# WORK INSTRUCTIONS:
Starting at the line that contains "physically and financially." and ending at the line that contains "successfully represented clients", the lines below are to be given again exactly, with nothing added.

# RECORDS SUPPLIED:
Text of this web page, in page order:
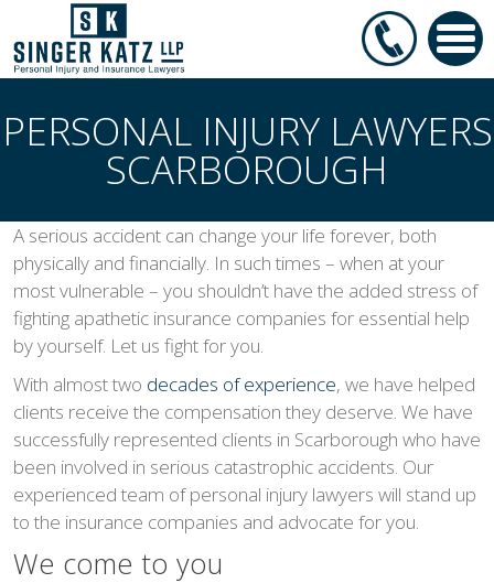
PERSONAL INJURY LAWYERS
SCARBOROUGH
A serious accident can change your life forever, both
physically and financially. In such times – when at your
most vulnerable – you shouldn’t have the added stress of
fighting apathetic insurance companies for essential help
by yourself. Let us fight for you.
With almost two decades of experience, we have helped
clients receive the compensation they deserve. We have
successfully represented clients in Scarborough who have
been involved in serious catastrophic accidents. Our
experienced team of personal injury lawyers will stand up
to the insurance companies and advocate for you.
We come to you

# FINAL ANSWER:
physically and financially. In such times – when at your
most vulnerable – you shouldn’t have the added stress of
fighting apathetic insurance companies for essential help
by yourself. Let us fight for you.
With almost two decades of experience, we have helped
clients receive the compensation they deserve. We have
successfully represented clients in Scarborough who have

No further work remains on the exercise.